Yup, modulo one nit, but let me expand a bit on this answer.

Suppose the statement C doesn't contain K at all (or else it contains K in a way that provably doesn't matter).

Then C is a theorem of PA (and we're assuming that PA is sound).

Nit: C ranges over all statements; for example, it is an axiom of PPT.2 that "if K>0, and PPT.2 proves '0=1', then 0=1", even though 0=1 is not a theorem of PA. However, unless my proof is borked, it should be the case that if C doesn't contain K, then (PPT.2 proves C) iff (PA proves C), and also (PPT.2 proves C) iff (PPT.2 proves "PPT.2 proves 'C'"). Therefore, in a sense you can't apply the axiom involving C unless C is provable in PA, which is what I think you had in mind.

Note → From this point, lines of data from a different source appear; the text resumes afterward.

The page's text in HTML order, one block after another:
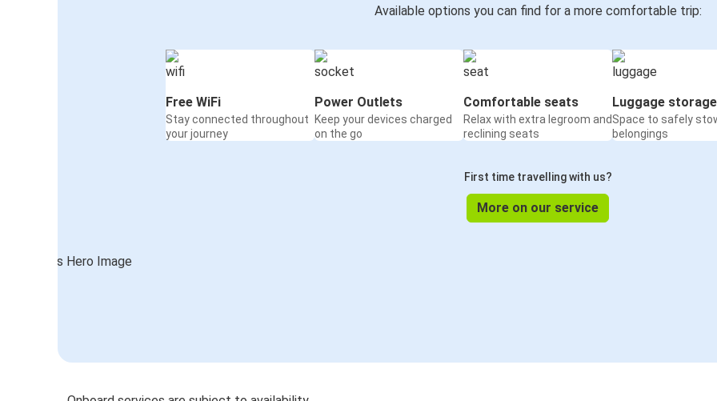
Available options you can find for a more comfortable trip:
Free WiFi
Stay connected throughout
your journey
Power Outlets
Keep your devices charged
on the go
Comfortable seats
Relax with extra legroom and
reclining seats
Luggage storage
Space to safely
belongings
First time travelling with us?
More on our service
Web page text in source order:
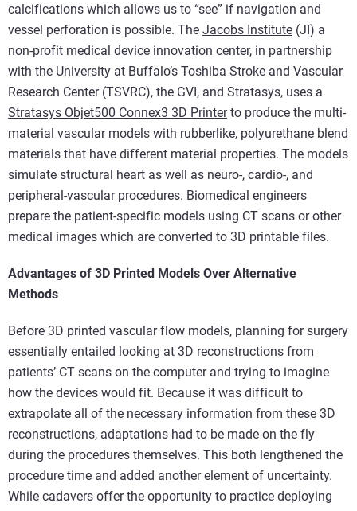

Then PPT.2 contains the axiom "If K>0, and C is provable in PPT.2, then C". For all n>0, if we replace K by n, we get the axioms of BAD, which is inconsistent.

PPT.2 != BAD, so you don't have exactly the same axioms as BAD.

One possible point of confusion here is that it might seem as if replacing K by 15 would yield the proof system

NOTGOOD := PA + for every statement C, "If 15>0, and 'C' is provable in NOTGOOD, then C,"

because it may seem as if replacing every occurrence of K in the formula "PPT.2 proves 'C'" should yield the statement "NOTGOOD proves 'C'".

But this is not true: the formula "PPT.2 proves 'C'" contains no occurrence of K, not even if C contains K. This is because the formula doesn't literally contain C, it contains the unary representation of the Gödel number of C, and similarly, the predicate "PPT.2 proves ..." only talks about Gödel numbers, not about K.